Several drugs and toxins have been implicated as direct or indirect causes of a high-anion gap metabolic acidosis (HAGMA). A consideration of these drugs needs to be included in an differential diagnosis of a HAGMA. The three most common ones to consider are methanol, ethylene glycol and salicylates. Other toxins which can cause acidosis are isopropyl alcohol and butoxyethanol. Toluene also causes an acidosis and the anion gap may be normal or elevated.
The acidosis caused by these toxins may sometimes present as a normal anion-gap hyperchloraemic acidosis so don't exclude the diagnosis in such a circumstance.
Co-ingestion of ethanol delays the metabolism of the more toxic methanol and ethylene glycol but can also delays the diagnosis. In this situation the osmolar gap will be even more elevated than can be explained by the measured ethanol level alone.
[See also Section 11.3: Acid-Base Disorders due to Drugs & Toxins.]
Presentation & Diagnosis
Ingestion of methanol can occur accidentally, or deliberately if used as an ethanol substitute.
Methanol itself is non-toxic. Onset of symptoms is delayed until the toxic metabolites are produced by the liver. Because the hepatic metabolism is slow, there is usually a considerable latent period (12-48 hours) before any toxic effects develop. Patients presenting early with a history of methanol ingestion have few symptoms due to the methanol (other than mild CNS depression), but may have symptoms due to other drugs or toxins (e.g. ethanol). Additionally co-ingestion of ethanol also contributes to the latent period by delaying metabolism of methanol.
Patients presenting late are often deeply comatose and bradycardic with depressed respirations. Survivors have a high incidence of irreversible blindness. Abdominal pain is a common symptom and may be due to acute pancreatitis.

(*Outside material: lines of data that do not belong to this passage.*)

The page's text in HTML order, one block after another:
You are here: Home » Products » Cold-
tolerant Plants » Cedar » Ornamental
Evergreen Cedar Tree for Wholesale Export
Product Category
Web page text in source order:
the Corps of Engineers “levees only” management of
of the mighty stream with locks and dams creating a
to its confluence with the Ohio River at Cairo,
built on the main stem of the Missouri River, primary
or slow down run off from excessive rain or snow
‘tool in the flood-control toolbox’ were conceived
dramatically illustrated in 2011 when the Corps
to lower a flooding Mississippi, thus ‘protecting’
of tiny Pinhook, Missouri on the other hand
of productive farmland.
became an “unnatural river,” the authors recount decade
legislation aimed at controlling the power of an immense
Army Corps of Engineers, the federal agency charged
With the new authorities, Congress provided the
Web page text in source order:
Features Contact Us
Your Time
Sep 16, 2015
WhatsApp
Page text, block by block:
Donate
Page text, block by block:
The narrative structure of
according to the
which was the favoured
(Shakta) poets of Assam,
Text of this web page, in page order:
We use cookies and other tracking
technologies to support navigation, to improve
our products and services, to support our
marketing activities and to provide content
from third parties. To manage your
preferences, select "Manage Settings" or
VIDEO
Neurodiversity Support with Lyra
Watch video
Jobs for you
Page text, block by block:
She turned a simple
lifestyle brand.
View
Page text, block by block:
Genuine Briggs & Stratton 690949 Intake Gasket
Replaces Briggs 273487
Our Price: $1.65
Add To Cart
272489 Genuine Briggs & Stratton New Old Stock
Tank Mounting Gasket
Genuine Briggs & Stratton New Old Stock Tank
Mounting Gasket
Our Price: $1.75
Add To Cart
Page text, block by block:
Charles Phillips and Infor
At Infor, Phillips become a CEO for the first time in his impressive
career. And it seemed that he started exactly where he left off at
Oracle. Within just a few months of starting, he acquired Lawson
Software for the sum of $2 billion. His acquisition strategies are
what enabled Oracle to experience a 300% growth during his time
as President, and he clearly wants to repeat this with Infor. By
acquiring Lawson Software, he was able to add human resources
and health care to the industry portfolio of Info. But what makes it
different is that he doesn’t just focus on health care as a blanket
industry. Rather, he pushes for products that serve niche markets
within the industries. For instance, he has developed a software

Diagnosis may be delayed if the history is not available (e.g. obtunded patient) or because of the significant delay between ingestion and symptoms. Early diagnosis is important because prompt and effective treatment can decrease mortality and decrease the incidence of blindness. A useful screening test is determination of the osmolar gap. If the osmolar gap is greater than 10, it indicates the presence of appreciable quantities of low molecular weight substances such as methanol. This can alert you to the diagnosis before the acidosis (due to metabolites) develops. As the methanol is metabolised, the osmolar gap returns toward normal and the anion gap increases. A patient presenting late after a significant ingestion may have a normal osmolar gap and a high anion gap acidosis. The osmolar gap is more likely to be elevated in methanol ingestion than with ethylene glycol ingestions because of the lower molecular weight of methanol. Osmolar gaps of >100 have been reported.

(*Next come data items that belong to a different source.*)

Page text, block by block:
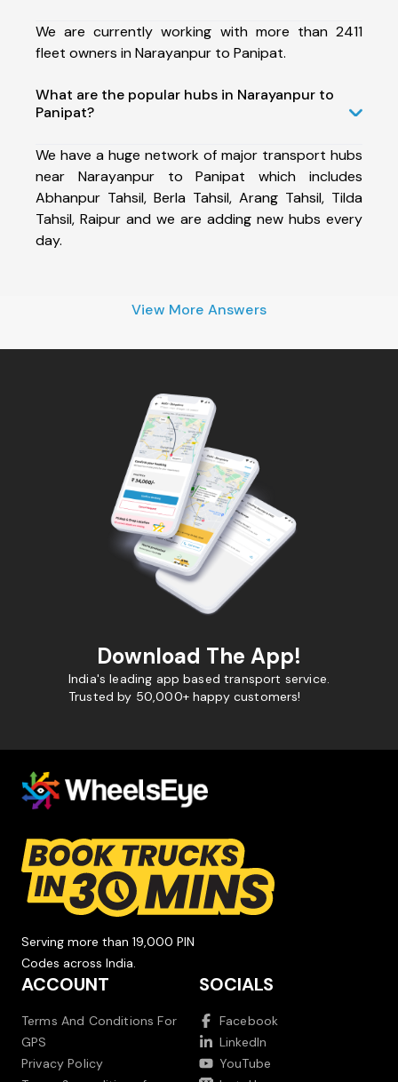
We are currently working with more than 2411
fleet owners in Narayanpur to Panipat.
What are the popular hubs in Narayanpur to
Panipat?
We have a huge network of major transport hubs
near Narayanpur to Panipat which includes
Abhanpur Tahsil, Berla Tahsil, Arang Tahsil, Tilda
Tahsil, Raipur and we are adding new hubs every
day.
View More Answers
Download The App!
India's leading app based transport service.
Trusted by 50,000+ happy customers!
Serving more than 19,000 PIN
Codes across India.
ACCOUNT
Terms And Conditions For
GPS
Privacy Policy
SOCIALS
Facebook
LinkedIn
YouTube
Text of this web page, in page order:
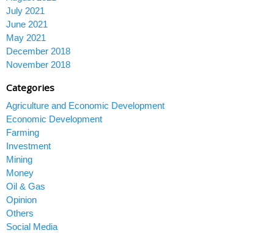
July 2021
June 2021
May 2021
December 2018
November 2018
Categories
Agriculture and Economic Development
Economic Development
Farming
Investment
Mining
Money
Oil & Gas
Opinion
Others
Social Media
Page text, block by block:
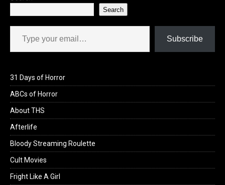
Search
Type your email…
Subscribe
31 Days of Horror
ABCs of Horror
About THS
Afterlife
Bloody Streaming Roulette
Cult Movies
Fright Like A Girl

The ideal way to assess and monitor response to treatment is to measure methanol blood levels. This test is NOT readily available at short notice in laboratories because of infrequent need and because the test is labour intensive. Specimens often are transferred to a larger hospital where batch testing may only be done every week or two. Treatment should NOT be delayed because of delays in obtaining a blood methanol level. Methanol levels >20mg/dl are associated with severe toxicity.

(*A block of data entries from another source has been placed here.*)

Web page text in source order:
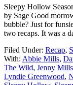
Sleepy Hollow
by Sage Good
bubble? Just for
two recaps. It was a
Filed Under: Recap,
With: Abbie Mills,
The Wild, Jenny Mills
Lyndie Greenwood,
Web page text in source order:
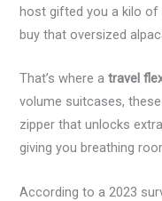
host gifted you a kilo of
buy that oversized
That’s where atravel
volume suitcases,
zipper that unlocks
giving you breathing
According to a 2023
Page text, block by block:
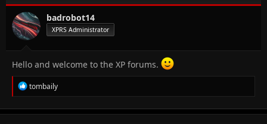
badrobot14
XPRS Administrator
Hello and welcome to the XP forums.
R
e
c
tombaily
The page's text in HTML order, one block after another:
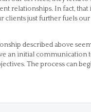
relationships. In fact,
clients just further fuels
described above
an initial
The process can
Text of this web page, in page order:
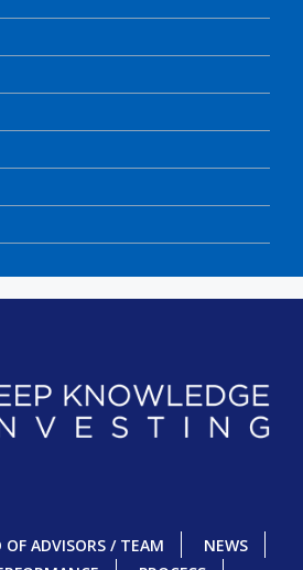
OF ADVISORS / TEAM
NEWS
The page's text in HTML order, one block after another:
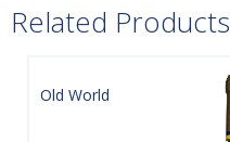
Related Products
Old World
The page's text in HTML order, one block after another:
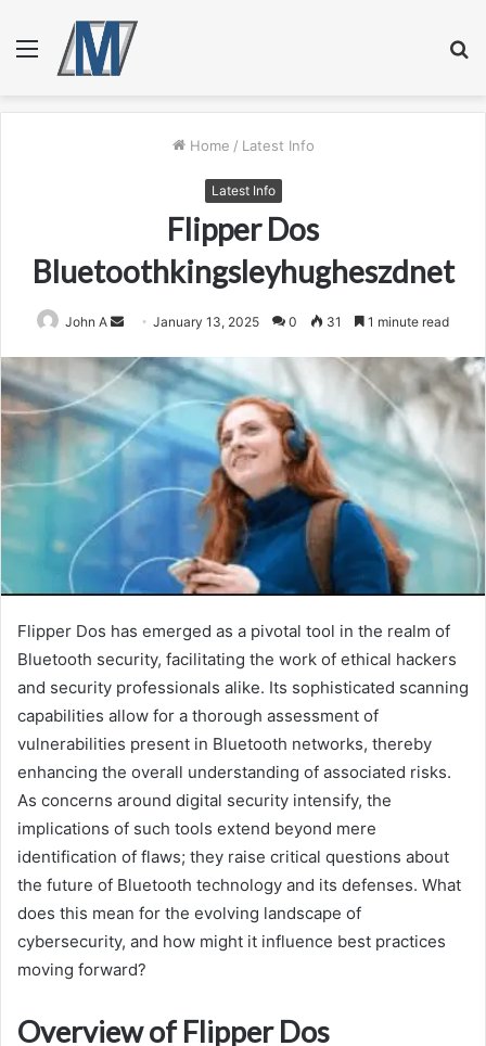
Menu
Home / Latest Info
Latest Info
Flipper Dos
Bluetoothkingsleyhugheszdnet
John A
Send
email
January 13, 2025 0 31 1 minute read
Flipper Dos has emerged as a pivotal tool in the realm of
Bluetooth security, facilitating the work of ethical hackers
and security professionals alike. Its sophisticated scanning
capabilities allow for a thorough assessment of
vulnerabilities present in Bluetooth networks, thereby
enhancing the overall understanding of associated risks.
As concerns around digital security intensify, the
implications of such tools extend beyond mere
identification of flaws; they raise critical questions about
the future of Bluetooth technology and its defenses. What
does this mean for the evolving landscape of
cybersecurity, and how might it influence best practices
moving forward?
Overview of Flipper Dos

The most serious toxic manifestations are:
- metabolic acidosis
- visual impairment which can be permanent blindness
- CNS depression ('intoxication') up to coma
In patients with severe acidosis (indicating high formic acid levels), the mortality rate may be 50% or more.
Methanol is slowly converted to formaldehyde (by alcohol dehydrogenase), then rapidly to formic acid (by formaldehyde dehydrogenase) in the liver. Formic acid is then slowly metabolised (by 10-formyl tetrahydrofolate dehydrogenase). This particular combination of slow, fast, then slow reactions accounts for the delay in onset of toxic effects (latency), and the prolonged effect (accumulation of formic acid).
As little as 10 mls of pure methanol can cause permanent visual disturbance, 30mls can be fatal, but 100mls is the median lethal dose in an adult. (See ref)
Methanol is not directly toxic, but formic acid is both directly toxic (e.g. direct optic nerve toxicity) and inhibits mitochondrial cytochrome oxidase (causing a form of histotoxic hypoxia). The acidosis is due to both formic acid, and acidic metabolites (such as lactate) from the mitochondrial dysfunction. The worsening of the acidosis due to these other acids results in lower dissociation of formic acid and more diffusion of this undissociated formic acid across cell membranes to produce more intracellular effects. As methanol is converted to its metabolites, the osmolar gap falls (due less low MW uncharged methanol) and the anion gap rises (due increased charged formate anion).
Figure 8.6.1: Metabolism of Methanol
Some patients ingest ethanol as well as methanol and this (fortuitously) is protective as it further delays the metabolism and limits the peak levels of the toxic metabolites. Such co-ingestion of ethanol can cause diagnostic problems. Clinicians are typically alerted to the possibility of ingestion of methanol (or ethylene glycol) by the combination of an acidosis and CNS symptoms (eg intoxication). Ethanol can mislead the clinician because its further delays the onset of the acidosis, 'explains' the presence of intoxication and also explains the presence of an osmolar gap. (See here for more details).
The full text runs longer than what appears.